Nature 629, 8013 doi: 10.1038/s41586-024-07385-1

新型コロナウイルス感染症(COVID-19)のパンデミック(世界的大流行)によって、モノクローナル抗体による予防薬あるいは治療薬の有望性が示され、ウイルス逃避によって、有効な選択肢がいかに早く狭まることがあるのかが明らかになった。
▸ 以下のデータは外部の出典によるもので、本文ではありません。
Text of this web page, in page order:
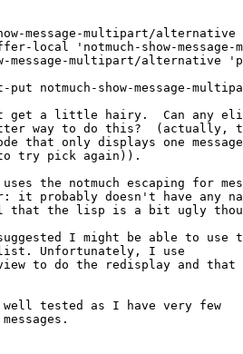
message-multipart/
local 'notmuch-show-
message-multipart/alternative
get a little hairy.  Can any
way to do this?  (actually,
that only displays one
to try pick again)).
the notmuch escaping for
it probably doesn't have any
the lisp is a bit ugly
I might be able to use
Unfortunately, I use
view to do the redisplay and
tested as I have very few
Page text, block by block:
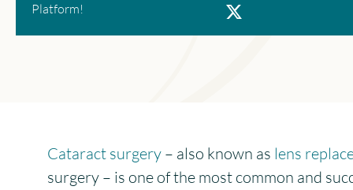
Platform!
Cataract surgery – also known as lens
surgery – is one of the most common and
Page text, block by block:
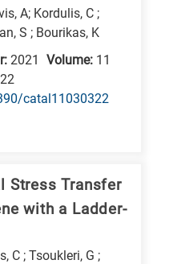
A; Kordulis, C ;
S ; Bourikas, K
2021 Volume: 11
catal11030322
Stress Transfer
with a Ladder-
C ; Tsoukleri, G ;
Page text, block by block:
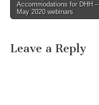
Accommodations for DHH –
May 2020 webinars
Leave a Reply
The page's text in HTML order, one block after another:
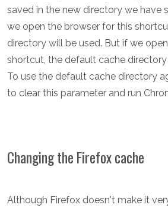
saved in the new directory we have
we open the browser for this
directory will be used. But if we
shortcut, the default cache directory
To use the default cache directory
to clear this parameter and run
Changing the Firefox cache
Although Firefox doesn't make it
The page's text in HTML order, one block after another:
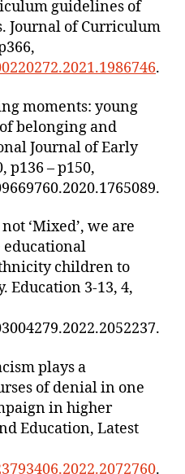
guidelines of
Journal of Curriculum
.
moments: young
belonging and
Journal of Early
p136 – p150,
‘Mixed’, we are
educational
children to
Education 3-13, 4,
plays a
of denial in one
in higher
Education, Latest
.
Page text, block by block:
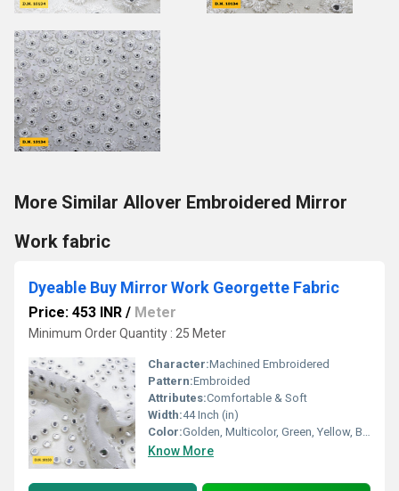
More Similar Allover Embroidered Mirror
Work fabric
Dyeable Buy Mirror Work Georgette Fabric
Price: 453 INR / Meter
Minimum Order Quantity : 25 Meter
Character:Machined Embroidered
Pattern:Embroided
Attributes:Comfortable & Soft
Width:44 Inch (in)
Color:Golden, Multicolor, Green, Yellow, Brown, Other, Silver, Red
Know More
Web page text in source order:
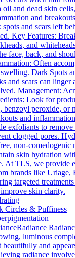
oil and dead skin
and
spots and scars left
Key Features:
and
face, back, and
Often
Dark Spots
and scars can linger
Management:
Look for
benzoyl peroxide, or
and
exfoliants to
clogged pores.
non-comedogenic
skin hydration
At TLS, we provide
brands like Uriage,
targeted
skin clarity.
Circles & Puffiness
Radiance
luminous
beautifully and
radiance
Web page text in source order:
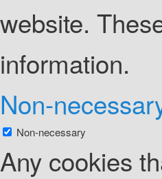
website.
information.
Non-
Non-necessary
Any cookies
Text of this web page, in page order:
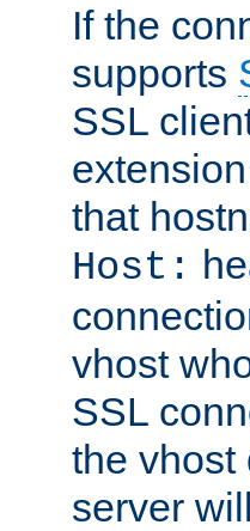
If the
supports
SSL
that
Host:
vhost
SSL
the vhost
server
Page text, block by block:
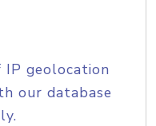
geolocation
our database
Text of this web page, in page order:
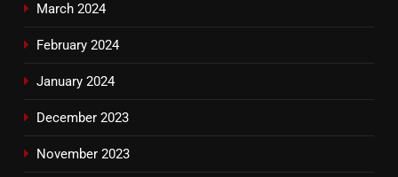
March 2024
February 2024
January 2024
December 2023
November 2023
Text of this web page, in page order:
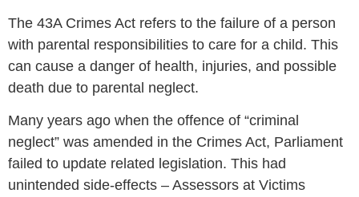
The 43A Crimes Act refers to the failure of a person
with parental responsibilities to care for a child. This
can cause a danger of health, injuries, and possible
death due to parental neglect.
Many years ago when the offence of “criminal
neglect” was amended in the Crimes Act, Parliament
failed to update related legislation. This had
unintended side-effects – Assessors at Victims
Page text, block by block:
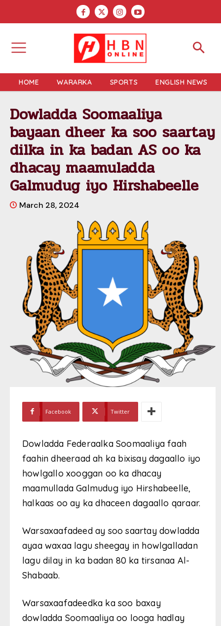
HOME WARARKA SPORTS ENGLISH NEWS
Dowladda Soomaaliya
bayaan dheer ka soo saartay
dilka in ka badan AS oo ka
dhacay maamuladda
Galmudug iyo Hirshabeelle
March 28, 2024
Facebook Twitter
Dowladda Federaalka Soomaaliya faah
faahin dheeraad ah ka bixisay dagaallo iyo
howlgallo xooggan oo ka dhacay
maamullada Galmudug iyo Hirshabeelle,
halkaas oo ay ka dhaceen dagaallo qaraar.
Warsaxaafadeed ay soo saartay dowladda
ayaa waxaa lagu sheegay in howlgalladan
lagu dilay in ka badan 80 ka tirsanaa Al-
Shabaab.
Warsaxaafadeedka ka soo baxay
dowladda Soomaaliya oo looga hadlay

2021年に重症急性呼吸器症候群コロナウイルス2(SARS-CoV-2)オミクロン株が出現した際に、エバシェルドやその成分であるシルガビマブなど多くの抗体製剤が効力を失った。シルガビマブは、その元となったCOV2-2130と同様に、他の抗体と併用可能なクラス3抗体で、既存の手法と置き換えることが難しい。そのような価値の高い抗体を迅速に改変して、新興変異株に対する有効性を回復させることは、非常に魅力的な緩和戦略である。我々は、主要なデルタ株に対するCOV2-2130の有効性を維持しつつ、オミクロンBA.1株やBA.1.1株に対する有効性を再設計して更新することを試みた。本論文で我々は、計算的に再設計した抗体2130-1-0114-112がこの目的を実現し、同時にデルタ株や以降の懸念される変異株に対する中和能を増強して、調べた変異株(WA1/2020、BA.1.1およびBA.5)をin vivoで防御することを示す。数万のシュードウイルス株のDMS(deep mutational scanning)により、2130-1-0114-112は逃避傾向を増加させずに、広域な効力を高めることが明らかになった。我々の結果は、計算手法は多数の逃避変異株を標的とするよう抗体を最適化し、同時に効力を高められることを示唆している。我々の計算手法では、実験の繰り返しや既存の結合性データが必要でないため、逃避変異株への対処と逃避脆弱性の軽減のための迅速な対応戦略が可能になる。